AIM OF THE TASK: In the records below, count each line where the word "artefacten" appears, and reply with that number only.

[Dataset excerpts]
# # # # #

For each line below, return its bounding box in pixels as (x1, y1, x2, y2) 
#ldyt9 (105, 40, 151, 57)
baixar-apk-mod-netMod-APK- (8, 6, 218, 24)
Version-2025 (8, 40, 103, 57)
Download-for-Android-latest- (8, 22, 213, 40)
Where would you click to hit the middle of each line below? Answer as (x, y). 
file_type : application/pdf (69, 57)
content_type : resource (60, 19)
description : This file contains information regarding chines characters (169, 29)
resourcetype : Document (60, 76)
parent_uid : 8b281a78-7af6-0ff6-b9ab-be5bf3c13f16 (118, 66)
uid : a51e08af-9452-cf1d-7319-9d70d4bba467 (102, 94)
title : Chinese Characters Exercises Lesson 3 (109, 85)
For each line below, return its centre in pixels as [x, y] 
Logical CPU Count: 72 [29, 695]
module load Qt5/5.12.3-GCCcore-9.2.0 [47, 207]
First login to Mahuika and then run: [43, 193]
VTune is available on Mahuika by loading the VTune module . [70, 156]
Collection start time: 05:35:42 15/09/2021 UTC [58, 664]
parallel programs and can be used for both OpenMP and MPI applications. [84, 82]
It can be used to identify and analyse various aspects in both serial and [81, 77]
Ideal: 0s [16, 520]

# # # # #

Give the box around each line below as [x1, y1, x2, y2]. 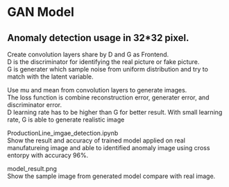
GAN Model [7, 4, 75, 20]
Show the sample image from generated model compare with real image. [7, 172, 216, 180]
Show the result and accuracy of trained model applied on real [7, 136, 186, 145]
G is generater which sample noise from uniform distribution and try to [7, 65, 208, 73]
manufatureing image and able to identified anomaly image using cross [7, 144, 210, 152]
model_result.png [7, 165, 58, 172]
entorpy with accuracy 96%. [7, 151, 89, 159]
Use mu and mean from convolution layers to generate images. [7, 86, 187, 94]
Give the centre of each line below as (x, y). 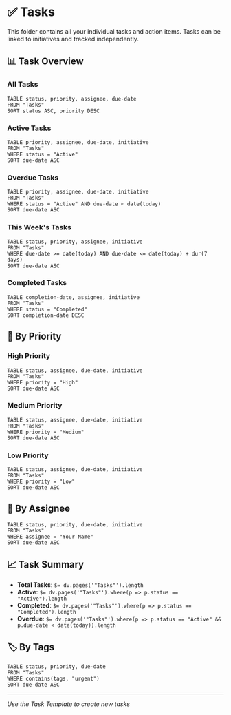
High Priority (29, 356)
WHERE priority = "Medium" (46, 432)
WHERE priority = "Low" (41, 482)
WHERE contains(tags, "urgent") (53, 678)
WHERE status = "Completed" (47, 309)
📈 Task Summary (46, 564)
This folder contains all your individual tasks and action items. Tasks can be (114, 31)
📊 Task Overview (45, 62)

# # # # #

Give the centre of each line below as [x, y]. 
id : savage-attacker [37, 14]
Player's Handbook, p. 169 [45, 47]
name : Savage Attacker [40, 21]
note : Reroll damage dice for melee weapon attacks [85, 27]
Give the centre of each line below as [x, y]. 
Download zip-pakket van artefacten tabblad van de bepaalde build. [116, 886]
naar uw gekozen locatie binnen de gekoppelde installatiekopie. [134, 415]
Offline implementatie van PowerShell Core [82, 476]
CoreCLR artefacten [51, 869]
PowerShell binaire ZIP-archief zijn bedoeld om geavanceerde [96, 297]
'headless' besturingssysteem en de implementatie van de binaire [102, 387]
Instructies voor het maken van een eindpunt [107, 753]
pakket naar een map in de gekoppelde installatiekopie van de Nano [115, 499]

# # # # #

TASK OUTPUT: 2